HCl, HF, and methanol were obtained from Wako Pure Chemical Industries. Procedures for preparing samples are shown in Figure F1. Sediment samples were dried at 45°C. Basalt samples were trimmed by at least 5.0 mm to prevent surface contamination. The trimmed, inner basalt samples were ground into powder. Carbonates and sediment breccias were prepared for analysis in the same way as the basalts. To remove carbonates, 10 g of powdered sample was washed with 6 M HCl at least 20 times, until the yellow iron contamination in the supernatant solution was clear. A group of these washed samples was then dried at around 70°C. Recovered acid-insoluble matter was washed with deionized water (“milli-Q” = 18.2 MΩ) until the pH of the supernatant solution was neutral. Finally, the neutralized insoluble matter was washed with methanol and dried at around 70°C. Sediment breccias and carbonates were collected between basaltic layers at 163.04 and 163.70 meters below seafloor (mbsf) in Hole U1382A and from 117.15, 145.93, and 154.04 mbsf in Hole U1383C. These samples were prepared the same way as the basalt samples. To extract kerogen, splits of the 6 M HCl-washed basalt samples were further washed with 1 M HCl/9 M HF. HCl/HF demineralization treatment is a conventional technique to extract kerogen (Durand and Nicaise, 1980). The acid-insoluble residue was rinsed with milli-Q water and methanol and then dried at around 70°C.
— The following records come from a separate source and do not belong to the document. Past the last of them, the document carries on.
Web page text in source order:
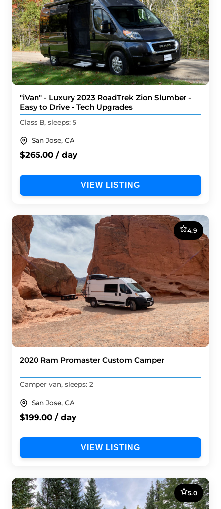
"iVan" - Luxury 2023 RoadTrek Zion Slumber -
Easy to Drive - Tech Upgrades
Class B, sleeps: 5
San Jose, CA
$265.00 / day
VIEW LISTING
4.9
2020 Ram Promaster Custom Camper
Camper van, sleeps: 2
San Jose, CA
$199.00 / day
VIEW LISTING
5.0
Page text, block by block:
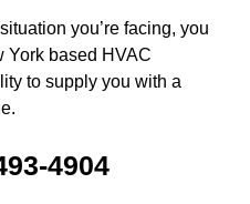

All samples were analyzed twice by elemental analyzer (Flash EA 1112; Thermo Fisher Scientific K.K.)/isotope ratio mass spectrometer (Delta Plus Advantage; Thermo Fisher Scientific K.K.) (EA/IRMS) at Kochi Core Center, Japan. We analyzed about 10 mg of sediment samples and 50 mg of basalt samples to measure carbon content and δ13C of total carbon (TC). Additionally, we analyzed about 50–100 mg of the organic (6 M HCl treated) and kerogen (1 M HCl/9 M HF treated) basalt samples to measure carbon contents and δ13C. All samples were analyzed in Sn capsules. Elemental and isotopic compositions were calibrated relative to sulfanilamide and L-alanine, respectively. We also analyzed only Sn cups for blank analysis. Carbon was not detected in only Sn cups. The analytical error for determination of carbon contents was within 0.005 wt%. The precision of δ13C was better than 0.1‰.